The U.S. auto insurance market continues to evolve rapidly, and the second quarter of 2025 brought a mix of momentum and moderation. 

While the industry is still riding the wave of record-breaking auto insurance shopping activity from the past two years, the sharp increases it has seen over the past few years are beginning to cool, as shopping growth hurdles over 2024 numbers. 

Yet, the market remains dynamic, with consumer behavior, rate changes and channel preferences playing pivotal roles.

Auto shopping is still ‘hot’ but down from the previous year

In the second quarter of 2025, auto insurance shopping activity was classified as “hot,” with a 9.4% quarterly year-over-year increase. This marks a slowdown from the 16% surge in the first quarter but still reflects strong consumer engagement. 

Meanwhile, new policy growth entered “warm” territory, rising 3.6% compared to the same period last year — a dip from the 8.4% growth recorded in the previous quarter.

This suggests that while consumers are still actively shopping for insurance, the shopping frenzy of recent quarters may be settling into a more sustainable rhythm. The market is adjusting, but it’s far from stagnant.

Direct-to-consumer channel sees 23% growth

One of the most striking trends in Q2 2025 was the continued dominance of the direct-to-consumer channel. 

Consumers overwhelmingly chose this channel for the eighth consecutive quarter compared to using exclusive or independent agents, posting an impressive 22.8% quarterly year-over-year growth. 

This growth is likely the result of more insurers re-igniting marketing engines and increasing underwriting appetites.

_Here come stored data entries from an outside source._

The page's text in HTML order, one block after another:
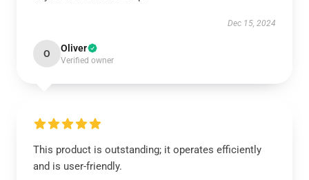
Dec 15, 2024
O Oliver
Verified owner
This product is outstanding; it operates efficiently
and is user-friendly.
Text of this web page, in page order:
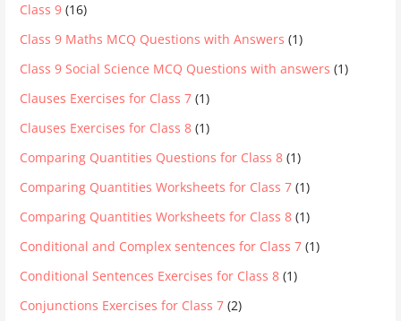
Class 9 (16)
Class 9 Maths MCQ Questions with Answers (1)
Class 9 Social Science MCQ Questions with answers (1)
Clauses Exercises for Class 7 (1)
Clauses Exercises for Class 8 (1)
Comparing Quantities Questions for Class 8 (1)
Comparing Quantities Worksheets for Class 7 (1)
Comparing Quantities Worksheets for Class 8 (1)
Conditional and Complex sentences for Class 7 (1)
Conditional Sentences Exercises for Class 8 (1)
Conjunctions Exercises for Class 7 (2)
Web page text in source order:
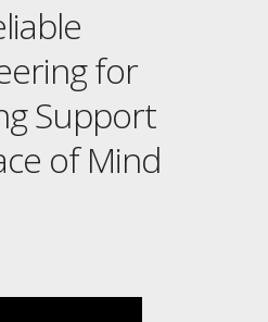
for
Support
of Mind
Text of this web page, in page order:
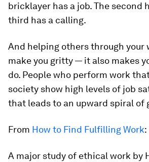
bricklayer has a job. The second
third has a calling.
And helping others through your
make you gritty — it also makes
do. People who perform work
society show high levels of job
that leads to an upward spiral of
From How to Find Fulfilling Work:
A major study of ethical work by
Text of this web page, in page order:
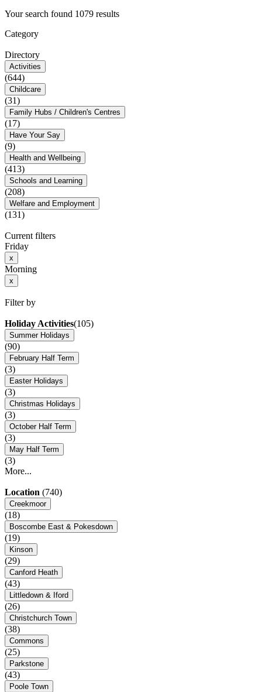
Your search found 1079 results
Category
Directory
Activities
(644)
Childcare
(31)
Family Hubs / Children's Centres
(17)
Have Your Say
(9)
Health and Wellbeing
(413)
Schools and Learning
(208)
Welfare and Employment
(131)
Current filters
Friday
x
Morning
x
Filter by
Holiday Activities(105)
Summer Holidays
(90)
February Half Term
(3)
Easter Holidays
(3)
Christmas Holidays
(3)
October Half Term
(3)
May Half Term
(3)
More...
Location (740)
Creekmoor
(18)
Boscombe East & Pokesdown
(19)
Kinson
(29)
Canford Heath
(43)
Littledown & Iford
(26)
Christchurch Town
(38)
Commons
(25)
Parkstone
(43)
Poole Town
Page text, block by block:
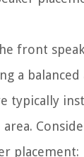
front
a
typically
placement:
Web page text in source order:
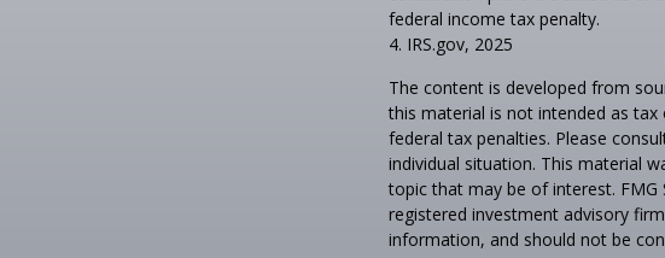
federal income tax penalty.
4. IRS.gov, 2025
The content is developed from
this material is not intended as
federal tax penalties. Please
individual situation. This material
topic that may be of interest.
registered investment advisory
information, and should not be
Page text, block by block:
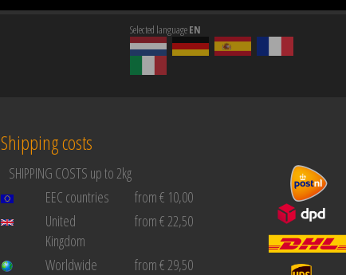
Selected languageEN
Shipping costs
SHIPPING COSTS up to 2kg
EEC countries
from € 10,00
United
Kingdom
from € 22,50
Worldwide
from € 29,50
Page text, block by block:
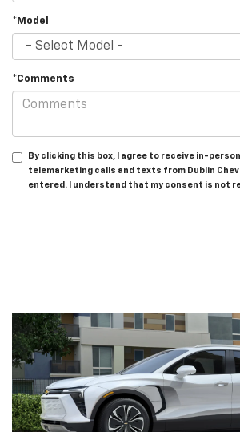
*Model
*Comments
By clicking this box, I agree to receive in-
telemarketing calls and texts from Dublin
entered. I understand that my consent is not
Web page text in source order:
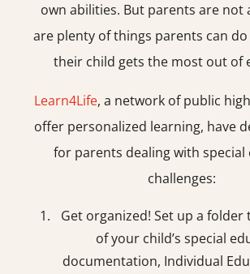
own abilities. But parents are not
are plenty of things parents can
their child gets the most out of
Learn4Life, a network of public
offer personalized learning, have
for parents dealing with special
challenges:
Get organized! Set up a folder
of your child’s special
documentation, Individual
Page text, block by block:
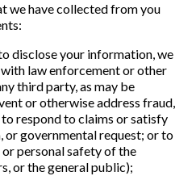
we have collected from you
disclose your information, we
law enforcement or other
third party, as may be
or otherwise address fraud,
respond to claims or satisfy
or governmental request; or to
personal safety of the
or the general public);
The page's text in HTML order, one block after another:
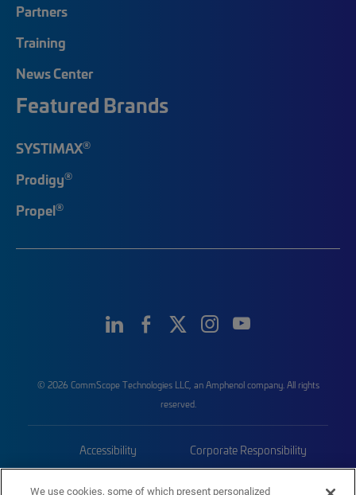
Partners
Training
News Center
Featured Brands
SYSTIMAX®
Prodigy®
Propel®
© 2026 CommScope Technologies LLC, an Amphenol company. All rights
reserved.
Accessibility Corporate Responsibility
We use cookies, some of which present personalized
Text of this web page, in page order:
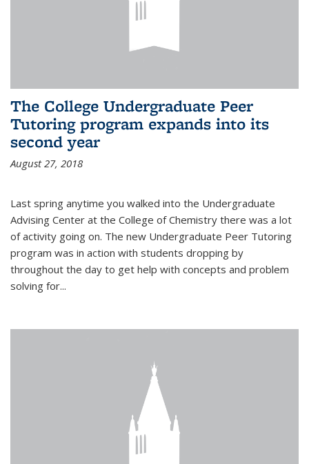
The College Undergraduate Peer
Tutoring program expands into its
second year
August 27, 2018
Last spring anytime you walked into the Undergraduate
Advising Center at the College of Chemistry there was a lot
of activity going on. The new Undergraduate Peer Tutoring
program was in action with students dropping by
throughout the day to get help with concepts and problem
solving for...
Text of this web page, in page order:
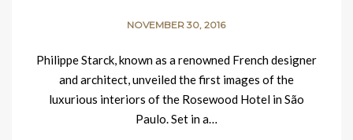
NOVEMBER 30, 2016
Philippe Starck, known as a renowned French designer
and architect, unveiled the first images of the
luxurious interiors of the Rosewood Hotel in São
Paulo. Set in a…
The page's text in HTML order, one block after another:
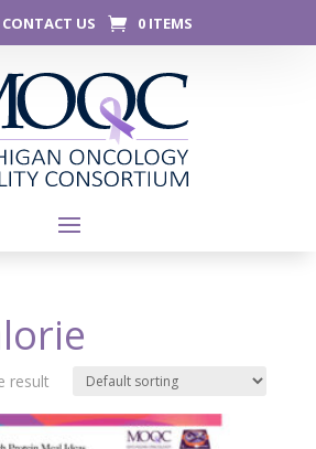
CONTACT US 0 ITEMS
result
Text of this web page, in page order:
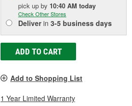
pick up by 10:40 AM today
Check Other Stores
Deliverin 3-5 business days
ADD TO CART
Add to Shopping List
1 Year Limited Warranty
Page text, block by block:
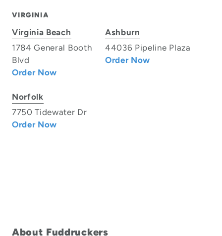
VIRGINIA
Virginia Beach
1784 General Booth
Blvd
Order Now
Ashburn
44036 Pipeline Plaza
Order Now
Norfolk
7750 Tidewater Dr
Order Now
About Fuddruckers

New Jersey, Texas, California, Florida lead the nation in shopping

Geography played a significant role in shaping the Q2 2025 insurance landscape. States like New Jersey (33%), Texas (17%), California (16%) and Florida (9%) led the nation in shopping volume. With their large consumer bases, these populous states helped offset slower growth in other regions.

Interestingly, only two states – Hawaii and New Jersey – achieved shopping growth of 20% or higher in Q2 2025, compared to 10 states in the previous quarter.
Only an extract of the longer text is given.